I Samuel 11:14- 12:22

Samuel (prophet) 1070 – 970 B.C.E , he was the last of the judges

The Israelites wanted a King so they would be like all the other nations. In this haftarah Samuel reluctantly anoints Saul as the first King of Israel. He reminds the people of all that God has done for them, and how he himself has been an honest and caring prophet and leader. He tells B’nei Yisrael if they do not listen to God and obey His commandments they will be punished.

Samuel is concerned that the people are going to turn away from God; that they will subconsciously conclude that because they have a anointed leader in their country- a King- they can ignore God’s commandments. It is the wheat harvest season. When Samuel is finished he calls to God, asking for thunder and rain- to remind the people that their fate is in God’s power.

On the heels of this show of force the frightened Israelites say, “…we have added to all our sins to request a King for ourselves…” Ch 12 v.19

The image I painted shows Samuel speaking to Saul. (Click on the image to enlarge it.) My painting is based on a book illustration from Southern Germany, 1450 called “Meshal ha-Kadmoni” (The Ancient Proverb).  The circumstances surrounding ”Meshal ha-Kadmoni” are very appropriate to today’s haftarah and the prophet Samuel’s concerns. Just as Samuel was concerned about the Israelites straying due to outside influences (wanting a King like all the other nations) Isaac ben Solomon, the author of the proverbs, was worried about the influence of secular writings on his fellow Jews.

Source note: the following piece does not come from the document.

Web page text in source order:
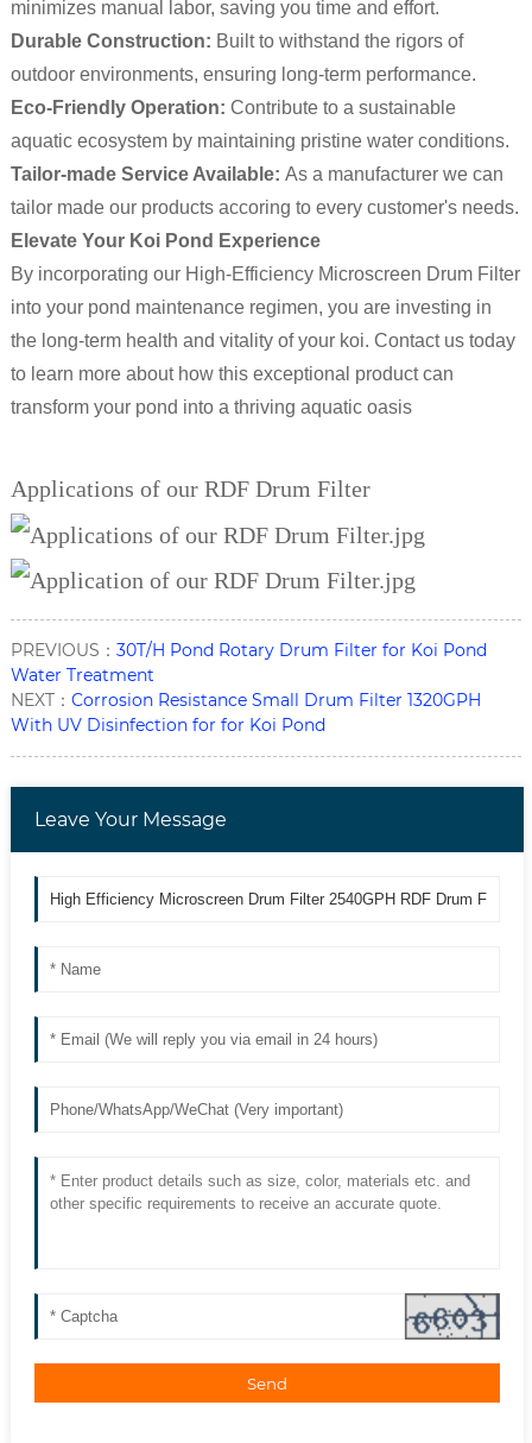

Isaac ben Solomon ibn Abi Sahulah was born in 1244 and lived in Guadalajara, in Castile. Isaac noted that Jews were reading and being influenced by non-Jewish books. For example The Voyages of Sinbad the Sailor  and Kalila and Dimna- fables from India- were translated into Hebrew and read extensively by Jews in the Middle Ages. Below are two illustrations from an edition of Kalila and Dimna dated 1210 CE.

               

To counter the effects of these non-Jewish texts Isaac wrote his own book of  stories, poems, fables and parables. The book was illustrated with miniatures and wood cuts. The “Meshal ha-Kadmoni” was so popular it was reprinted six times in Hebrew and nine times in Yiddish!

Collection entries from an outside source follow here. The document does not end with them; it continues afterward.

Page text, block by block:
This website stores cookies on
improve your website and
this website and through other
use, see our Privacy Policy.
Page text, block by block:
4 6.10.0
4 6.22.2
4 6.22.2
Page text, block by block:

You can read more about Isaac ben Solomon ibn Abi Sahulah in the Encyclopedia Judaica.

How are the parsha and haftarah related? The parsha’s main theme is that Korach and his followers challenge Moshe’s leadership and demand that the leadership be more democratic. This is akin to the Israelites wanting a King because they now feel that a prophet or “shofet” (judge) is not adequate for their modern needs.

Another link between the two readings are similarities between Moshe  and Samuel. The two leaders are chosen by HaShem, the two men defend their honour with their record of justice and respect towards their people, and later, in the Book of Jeremiah, God speaks of Moshe and Samuel in the same sentence. (Jeremiah ch. 15 v.1)

Both the parsha and the haftarah are interesting to read. So, this Shabbat,  read and enjoy.